Nor can those who have endured the same twisted, abusive relationships — with parents, or partners, or bosses — but haven’t yet had the time, relative safety and opportunity to work through their experiences and put the pieces of themselves back together.
Nor can those who feel safest and most comfortable in the role of subservient to an all-powerful authority figure, because that’s what they’re used to.
My husband, who does not agree with many of my views on political Covid, makes a great effort to emphasize that we do not know what will happen next, that we cannot be 100% certain that the authoritarianism will continue and worsen forever.
There are infinite variables, millions of people around the world watching and thinking and acting, and history has taken strange and unexpected turns many times before.
I agree with him.

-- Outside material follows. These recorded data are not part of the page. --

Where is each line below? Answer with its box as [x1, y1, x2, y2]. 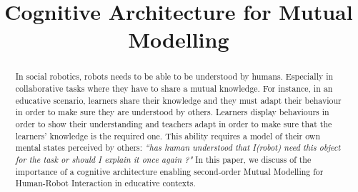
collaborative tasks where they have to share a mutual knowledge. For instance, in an [15, 82, 333, 95]
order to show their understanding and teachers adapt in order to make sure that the [15, 117, 332, 129]
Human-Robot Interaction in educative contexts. [15, 177, 196, 189]
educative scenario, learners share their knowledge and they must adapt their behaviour [15, 94, 342, 106]
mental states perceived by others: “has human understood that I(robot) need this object [15, 142, 341, 154]
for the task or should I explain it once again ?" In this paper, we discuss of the [15, 153, 312, 165]
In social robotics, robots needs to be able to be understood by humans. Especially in [15, 70, 334, 82]
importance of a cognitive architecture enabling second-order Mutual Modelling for [15, 165, 324, 177]
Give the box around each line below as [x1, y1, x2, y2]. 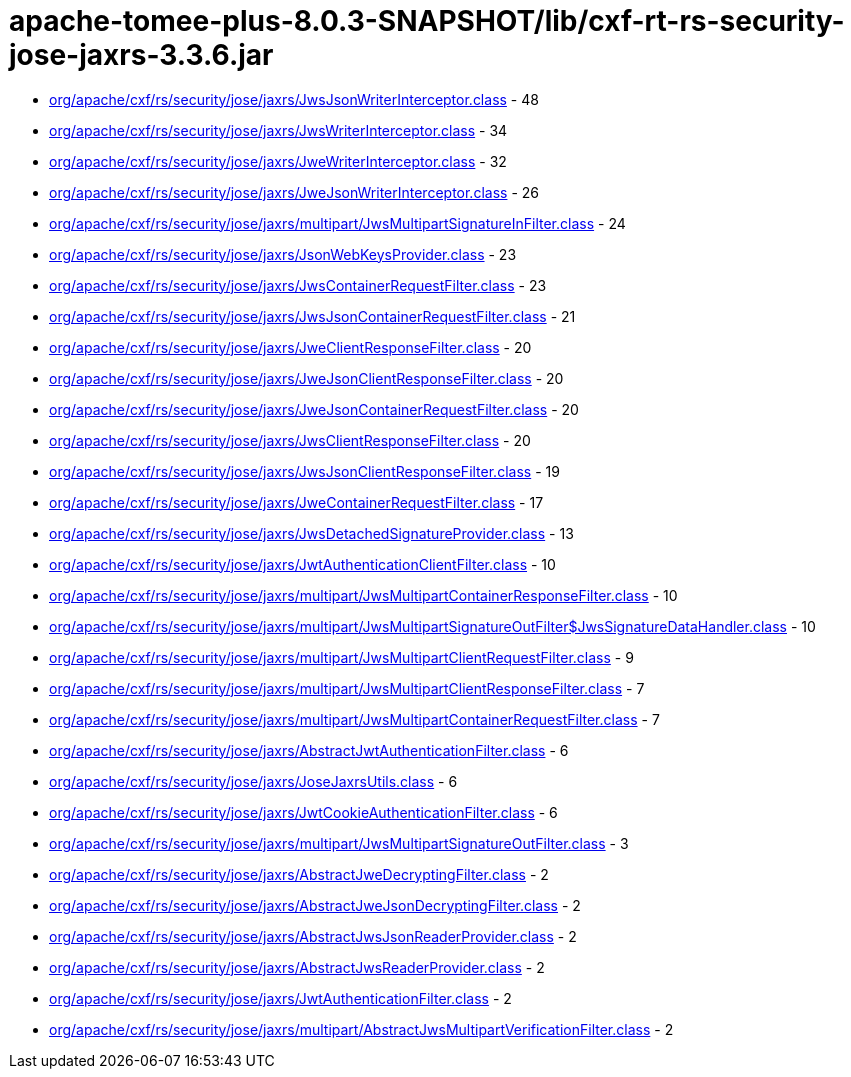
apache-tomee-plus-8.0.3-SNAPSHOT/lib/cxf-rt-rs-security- [9, 4, 845, 38]
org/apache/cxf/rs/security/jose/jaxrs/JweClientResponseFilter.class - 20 [49, 338, 532, 356]
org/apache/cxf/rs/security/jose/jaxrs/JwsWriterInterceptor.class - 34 [49, 121, 508, 139]
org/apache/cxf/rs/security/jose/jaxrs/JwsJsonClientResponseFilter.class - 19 [49, 462, 560, 480]
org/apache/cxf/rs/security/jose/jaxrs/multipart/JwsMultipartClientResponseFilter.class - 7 [49, 679, 645, 697]
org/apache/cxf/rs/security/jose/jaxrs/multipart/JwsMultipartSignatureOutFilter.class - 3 [49, 834, 629, 852]
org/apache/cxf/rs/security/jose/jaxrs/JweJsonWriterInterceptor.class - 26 [49, 183, 539, 201]
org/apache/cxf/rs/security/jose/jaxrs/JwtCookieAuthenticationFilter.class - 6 [49, 803, 558, 821]
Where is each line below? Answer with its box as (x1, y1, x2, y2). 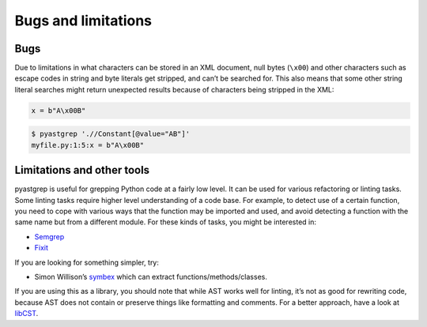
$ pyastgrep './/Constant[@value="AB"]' (31, 130, 190, 138)
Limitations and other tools (14, 163, 150, 177)
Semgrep (34, 231, 65, 241)
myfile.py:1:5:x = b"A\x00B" (31, 141, 145, 149)
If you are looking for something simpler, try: (14, 257, 160, 267)
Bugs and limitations (14, 12, 153, 29)
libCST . (14, 309, 39, 318)
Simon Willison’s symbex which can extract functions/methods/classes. (34, 272, 268, 282)

Maybe the house arrest orders will be lifted by the authorities. Maybe citizen resistance will grow and overtake the authorities plans to maintain the repression. Maybe the authorities will even someday be held accountable.

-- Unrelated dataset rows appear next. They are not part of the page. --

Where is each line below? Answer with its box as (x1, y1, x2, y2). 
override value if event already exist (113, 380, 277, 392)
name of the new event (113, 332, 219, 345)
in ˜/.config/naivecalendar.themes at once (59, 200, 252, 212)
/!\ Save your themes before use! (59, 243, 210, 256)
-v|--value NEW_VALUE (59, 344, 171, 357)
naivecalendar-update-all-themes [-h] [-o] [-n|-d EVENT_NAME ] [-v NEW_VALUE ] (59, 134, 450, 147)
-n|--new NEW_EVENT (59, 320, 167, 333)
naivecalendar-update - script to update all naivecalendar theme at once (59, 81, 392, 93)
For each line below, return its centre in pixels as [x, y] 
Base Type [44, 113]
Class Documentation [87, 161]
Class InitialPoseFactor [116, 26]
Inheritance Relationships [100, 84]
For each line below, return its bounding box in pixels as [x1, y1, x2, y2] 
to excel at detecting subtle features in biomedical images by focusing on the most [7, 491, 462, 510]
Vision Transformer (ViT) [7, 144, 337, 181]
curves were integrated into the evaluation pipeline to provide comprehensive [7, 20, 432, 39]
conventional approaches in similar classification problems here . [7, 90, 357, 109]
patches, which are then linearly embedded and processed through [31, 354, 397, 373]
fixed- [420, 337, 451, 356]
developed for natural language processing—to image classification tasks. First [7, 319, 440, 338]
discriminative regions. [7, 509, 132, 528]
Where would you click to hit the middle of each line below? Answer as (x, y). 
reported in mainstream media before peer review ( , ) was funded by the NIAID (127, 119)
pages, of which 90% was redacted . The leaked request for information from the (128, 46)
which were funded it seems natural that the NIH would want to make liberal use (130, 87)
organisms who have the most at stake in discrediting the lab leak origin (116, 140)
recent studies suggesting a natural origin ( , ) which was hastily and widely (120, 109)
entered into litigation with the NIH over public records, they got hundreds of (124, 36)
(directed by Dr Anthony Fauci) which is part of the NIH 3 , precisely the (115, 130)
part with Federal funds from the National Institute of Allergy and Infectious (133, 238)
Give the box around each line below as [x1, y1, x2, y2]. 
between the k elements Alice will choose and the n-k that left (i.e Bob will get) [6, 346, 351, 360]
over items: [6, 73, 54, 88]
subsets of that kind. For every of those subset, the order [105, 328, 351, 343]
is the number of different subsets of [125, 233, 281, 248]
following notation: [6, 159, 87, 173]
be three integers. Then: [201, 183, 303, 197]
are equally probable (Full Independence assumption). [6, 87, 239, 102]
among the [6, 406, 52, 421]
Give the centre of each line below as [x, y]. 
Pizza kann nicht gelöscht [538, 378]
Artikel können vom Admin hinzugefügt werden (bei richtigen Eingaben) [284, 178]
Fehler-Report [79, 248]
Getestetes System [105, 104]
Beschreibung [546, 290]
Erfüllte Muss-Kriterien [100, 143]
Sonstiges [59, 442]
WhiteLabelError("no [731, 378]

But we do know for sure some things that will not happen.
Some historical moments irreversibly close out some doors, and after those moments, paths which might have been taken are no longer options.
Mass hysteria can’t just be cleared away once you’ve instilled the whole world with it.
The rest of all our lives — whether we’re next in each other’s company a week from now or five years from now — will be defined by the Covid story.
Conversations may start with “Where were you when?” A free state in the South or Mountain west? Or a lockdown state in the Mid Atlantic, New England or West Coast?
More profoundly and painfully, even friendships and family relationships that survive the forced isolation, the universal mutual shunning, will be marked by it, permanently inoculated with an overlay of suspicion and contempt for the Covid-times Other.
Were you credulous and cooperative?
Or were you skeptical and resistant?
Tribal in-group? Or tribal out-group?